Collection entries:
_ _ _ _ _ _ _

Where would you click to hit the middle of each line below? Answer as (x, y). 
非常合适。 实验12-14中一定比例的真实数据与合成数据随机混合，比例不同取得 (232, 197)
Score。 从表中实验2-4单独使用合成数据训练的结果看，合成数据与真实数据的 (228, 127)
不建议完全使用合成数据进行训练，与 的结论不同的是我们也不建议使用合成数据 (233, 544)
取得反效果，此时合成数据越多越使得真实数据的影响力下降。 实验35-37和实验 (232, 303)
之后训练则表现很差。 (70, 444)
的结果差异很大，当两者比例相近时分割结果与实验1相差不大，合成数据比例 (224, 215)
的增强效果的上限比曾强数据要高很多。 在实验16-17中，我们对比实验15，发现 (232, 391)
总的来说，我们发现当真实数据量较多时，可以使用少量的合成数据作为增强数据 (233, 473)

_ _ _ _ _ _ _

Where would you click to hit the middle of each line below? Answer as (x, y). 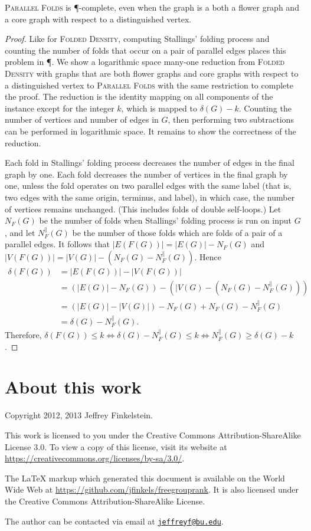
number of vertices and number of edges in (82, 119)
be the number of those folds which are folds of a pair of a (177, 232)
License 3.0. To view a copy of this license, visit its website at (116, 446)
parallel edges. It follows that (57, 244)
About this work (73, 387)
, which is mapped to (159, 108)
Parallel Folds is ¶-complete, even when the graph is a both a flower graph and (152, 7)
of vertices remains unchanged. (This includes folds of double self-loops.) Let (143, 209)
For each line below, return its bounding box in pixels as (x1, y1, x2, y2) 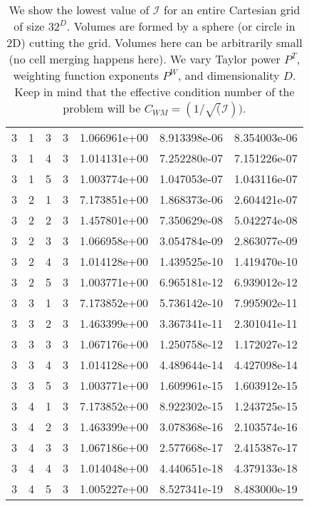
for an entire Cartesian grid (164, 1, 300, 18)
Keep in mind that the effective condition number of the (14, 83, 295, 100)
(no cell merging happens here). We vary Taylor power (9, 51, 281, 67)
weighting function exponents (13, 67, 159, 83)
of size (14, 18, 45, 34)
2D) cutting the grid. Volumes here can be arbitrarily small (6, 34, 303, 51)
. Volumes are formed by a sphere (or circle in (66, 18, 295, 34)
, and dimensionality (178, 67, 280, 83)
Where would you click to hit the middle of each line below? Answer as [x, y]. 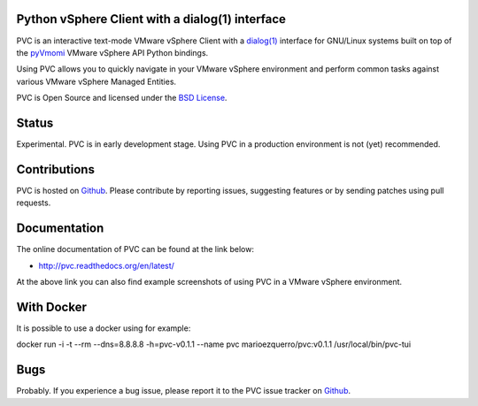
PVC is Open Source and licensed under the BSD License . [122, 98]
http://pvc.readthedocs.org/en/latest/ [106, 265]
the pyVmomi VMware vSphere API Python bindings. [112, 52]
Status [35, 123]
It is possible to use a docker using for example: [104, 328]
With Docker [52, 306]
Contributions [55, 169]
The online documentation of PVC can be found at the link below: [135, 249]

_ _ _ _ _ _ _

**What is required**
Using the entries above, return exactly the lines from the line with "PVC is Open" to the line with "The online documentation", counting both of those lines.

**Answer box**
PVC is Open Source and licensed under the BSD License . [122, 98]
http://pvc.readthedocs.org/en/latest/ [106, 265]
the pyVmomi VMware vSphere API Python bindings. [112, 52]
Status [35, 123]
It is possible to use a docker using for example: [104, 328]
With Docker [52, 306]
Contributions [55, 169]
The online documentation of PVC can be found at the link below: [135, 249]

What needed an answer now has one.